• _What this task involves_:
Could you copy exactly the lines from the one containing "晋剧《龙兴晋阳》全本戏MP3下载 (25, 46, 237, 62)" through the last line of the records below, leaving out any pictures?
--- START ---
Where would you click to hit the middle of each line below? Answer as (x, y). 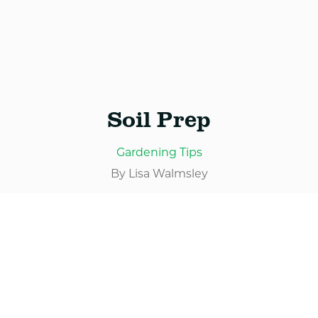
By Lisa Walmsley (159, 173)
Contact (48, 113)
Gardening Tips (159, 152)
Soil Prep (159, 118)
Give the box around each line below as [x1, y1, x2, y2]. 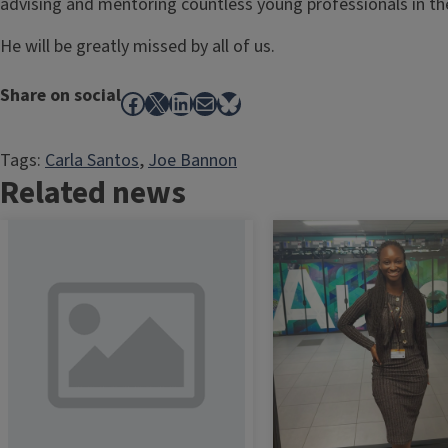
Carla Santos [45, 148, 139, 173]
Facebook [120, 84, 216, 120]
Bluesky [216, 84, 294, 120]
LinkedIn [168, 84, 255, 120]
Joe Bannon [148, 148, 237, 173]
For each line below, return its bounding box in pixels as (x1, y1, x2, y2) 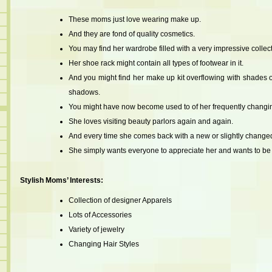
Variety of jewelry (68, 225, 124, 234)
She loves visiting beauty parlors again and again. (68, 117, 233, 126)
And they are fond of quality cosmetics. (68, 30, 195, 38)
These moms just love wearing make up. (68, 15, 201, 24)
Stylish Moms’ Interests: (19, 176, 103, 185)
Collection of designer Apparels (68, 196, 172, 205)
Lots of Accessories (68, 211, 132, 219)
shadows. (68, 88, 100, 97)
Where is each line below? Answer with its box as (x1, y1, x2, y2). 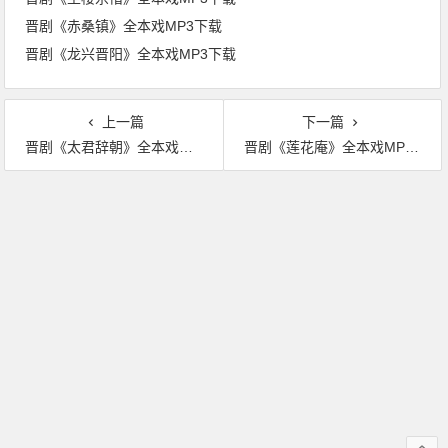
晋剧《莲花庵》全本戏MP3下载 (243, 139, 405, 155)
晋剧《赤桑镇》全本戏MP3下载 (25, 18, 223, 34)
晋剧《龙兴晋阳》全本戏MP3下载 (25, 46, 237, 62)
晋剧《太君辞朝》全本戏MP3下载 (25, 139, 180, 155)
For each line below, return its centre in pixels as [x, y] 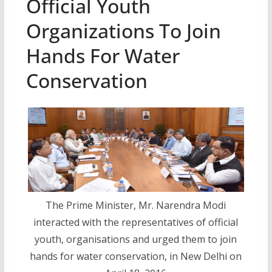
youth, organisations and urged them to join [136, 240]
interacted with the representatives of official [136, 223]
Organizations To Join [123, 30]
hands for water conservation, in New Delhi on [136, 257]
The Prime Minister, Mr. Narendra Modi [136, 206]
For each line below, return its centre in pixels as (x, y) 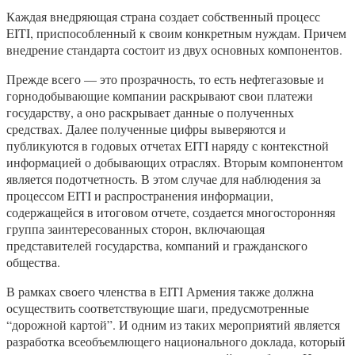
--- END ---
• _Result_:
晋剧《龙兴晋阳》全本戏MP3下载 (25, 46, 237, 62)
晋剧《太君辞朝》全本戏MP3下载 (25, 139, 180, 155)
For each line below, return its centre in pixels as [x, y] 
youth, organisations and urged them to join [136, 240]
interacted with the representatives of official [136, 223]
Organizations To Join [123, 30]
hands for water conservation, in New Delhi on [136, 257]
The Prime Minister, Mr. Narendra Modi [136, 206]
For each line below, return its centre in pixels as (x, y) 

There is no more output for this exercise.